Here we see that the posterior distribution of average heights is much more narrow and centered around 155 cm. So not only should we switch from thinking the average is lower than 160, we can also be much more confident about the mean.

How about sigma?

Code
ggplot(draws, aes(x = sigma, fill = distribution)) +
  geom_histogram(binwidth = 0.25, position = "identity") +
  labs(
    x = "Sigma (i.e., height standard deviation)",
    y = "",
    fill = "Distribution"
  ) +
  scale_fill_manual(values = c(colors[2], colors[5])) +
  coord_cartesian(xlim = c(0, 25))

Similarly, we see that the posterior for sigma is also much more narrow and around 8.

A final step is to conduct a posterior predictive check. Since we also conducted a prior predictive check we can plot both and compare how our overall beliefs about the distribution of heights should change as a function of the data.
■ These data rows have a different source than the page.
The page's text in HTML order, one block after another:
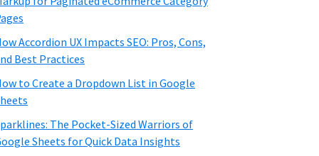
Accordion UX Impacts SEO: Pros, Cons,
Best Practices
to Create a Dropdown List in Google
The Pocket-Sized Warriors of
Sheets for Quick Data Insights
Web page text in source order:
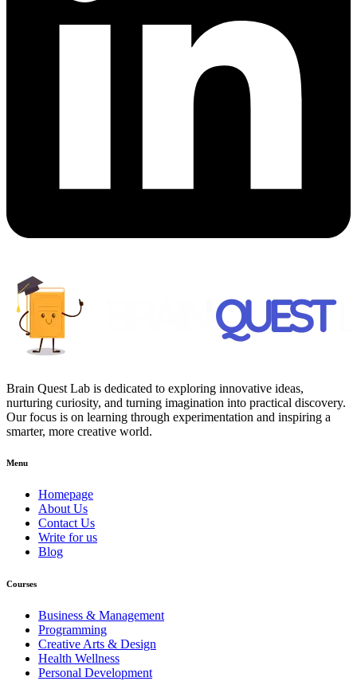
Brain Quest Lab is dedicated to exploring innovative ideas,
nurturing curiosity, and turning imagination into practical discovery.
Our focus is on learning through experimentation and inspiring a
smarter, more creative world.
Menu
Homepage
About Us
Contact Us
Write for us
Blog
Courses
Business & Management
Programming
Creative Arts & Design
Health Wellness
Personal Development
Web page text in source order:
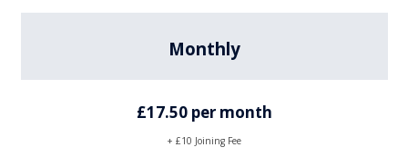
Monthly
£17.50 per month
+ £10 Joining Fee
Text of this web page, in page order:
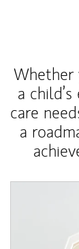
Whether
a
care
a
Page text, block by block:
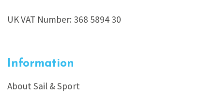
UK VAT Number: 368 5894 30
Information
About Sail & Sport
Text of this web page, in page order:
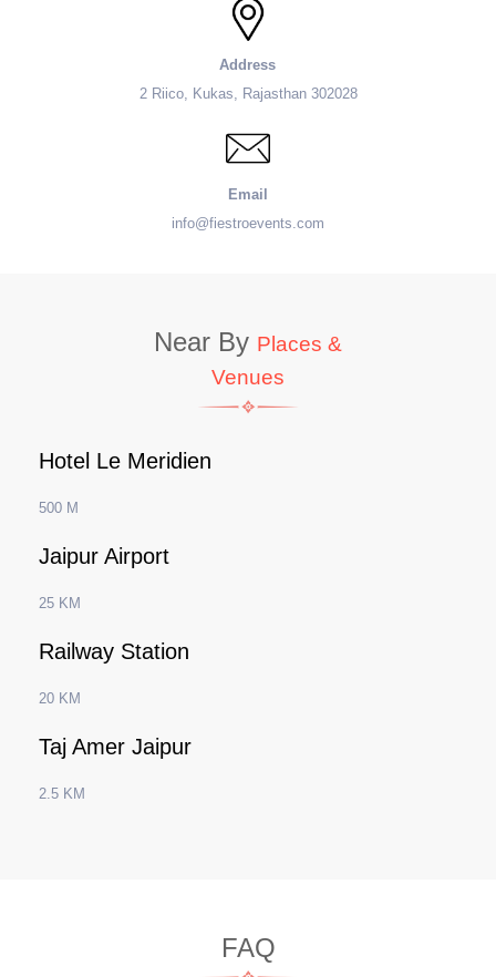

Below I create a new data frame with draws from the posterior, just like when I created the prior predictive check, and merge it with the prior data frame from before.

Code
heights_posterior <- data_grid(.model = model_height) |>
  add_predicted_draws(model_height, value = "height") |>
  mutate(distribution = "posterior")

heights_prior <- mutate(heights_prior, distribution = "prior")
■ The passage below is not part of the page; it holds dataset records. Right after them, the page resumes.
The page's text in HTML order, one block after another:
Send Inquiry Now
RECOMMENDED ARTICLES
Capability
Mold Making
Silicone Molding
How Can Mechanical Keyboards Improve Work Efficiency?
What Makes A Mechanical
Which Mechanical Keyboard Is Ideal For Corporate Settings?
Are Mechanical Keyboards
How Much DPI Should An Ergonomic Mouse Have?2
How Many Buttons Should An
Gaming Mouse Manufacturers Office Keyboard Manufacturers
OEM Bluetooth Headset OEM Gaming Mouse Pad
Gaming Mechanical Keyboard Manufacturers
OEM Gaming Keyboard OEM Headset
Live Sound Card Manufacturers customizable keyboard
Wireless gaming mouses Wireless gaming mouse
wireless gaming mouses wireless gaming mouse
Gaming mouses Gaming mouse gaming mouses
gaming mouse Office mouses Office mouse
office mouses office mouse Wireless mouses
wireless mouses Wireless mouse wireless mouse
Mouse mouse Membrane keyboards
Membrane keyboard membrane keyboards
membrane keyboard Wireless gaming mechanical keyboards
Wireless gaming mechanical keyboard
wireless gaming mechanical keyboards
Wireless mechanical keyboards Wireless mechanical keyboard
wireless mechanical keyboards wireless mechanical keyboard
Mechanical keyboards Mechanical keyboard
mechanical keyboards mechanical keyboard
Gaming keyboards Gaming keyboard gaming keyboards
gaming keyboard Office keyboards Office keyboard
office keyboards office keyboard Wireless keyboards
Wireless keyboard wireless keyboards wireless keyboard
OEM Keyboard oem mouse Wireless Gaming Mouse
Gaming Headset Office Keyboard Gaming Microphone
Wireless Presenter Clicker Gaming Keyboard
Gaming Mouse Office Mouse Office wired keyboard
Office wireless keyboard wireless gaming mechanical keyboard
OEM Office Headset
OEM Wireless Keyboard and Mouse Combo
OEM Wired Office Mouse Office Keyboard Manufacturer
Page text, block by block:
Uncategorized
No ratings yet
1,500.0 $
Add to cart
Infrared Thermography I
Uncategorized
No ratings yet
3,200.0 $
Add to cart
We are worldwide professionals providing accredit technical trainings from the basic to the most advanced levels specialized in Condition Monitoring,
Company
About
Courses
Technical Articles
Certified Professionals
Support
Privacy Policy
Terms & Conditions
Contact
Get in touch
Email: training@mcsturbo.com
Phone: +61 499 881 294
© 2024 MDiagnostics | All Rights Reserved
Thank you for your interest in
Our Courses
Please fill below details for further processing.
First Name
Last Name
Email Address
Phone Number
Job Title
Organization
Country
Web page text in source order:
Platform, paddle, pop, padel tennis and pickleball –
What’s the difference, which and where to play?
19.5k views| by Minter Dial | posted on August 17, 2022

heights <- bind_rows(heights_prior, heights_posterior) |>
  mutate(distribution = fct_relevel(distribution, "prior"))

ggplot(heights, aes(x = height, fill = distribution)) +
  geom_histogram(binwidth = 1, position = "identity") +
  labs(x = "Height", y = "", fill = "Distribution") +
  scale_fill_manual(values = c(colors[2], colors[5])) +
  coord_cartesian(xlim = c(100, 250))

Prior and posterior predictive check

This is one of my favorite plots. It shows how we started with a belief about heights and what our new belief should be, after seeing the data. That is the main goal of doing data analysis.

Summary

In this post I showed how to run an intercept-only model in brms. It consisted of the following steps:

  1. Define the model
  2. Use the model to figure out which priors to set
  3. Visualize the priors and create a prior predictive check to potentially tweak the priors (using brms)
  4. Run the model
  5. Inspect the output, including the chains
  6. Obtain draws of the estimates and visualize their distribution
  7. Compare the prior predictive check to the posterior results to see how much to update based on the data

In the next post I’ll show how to add a predictor to the model.

This post was last updated on 2024-03-19.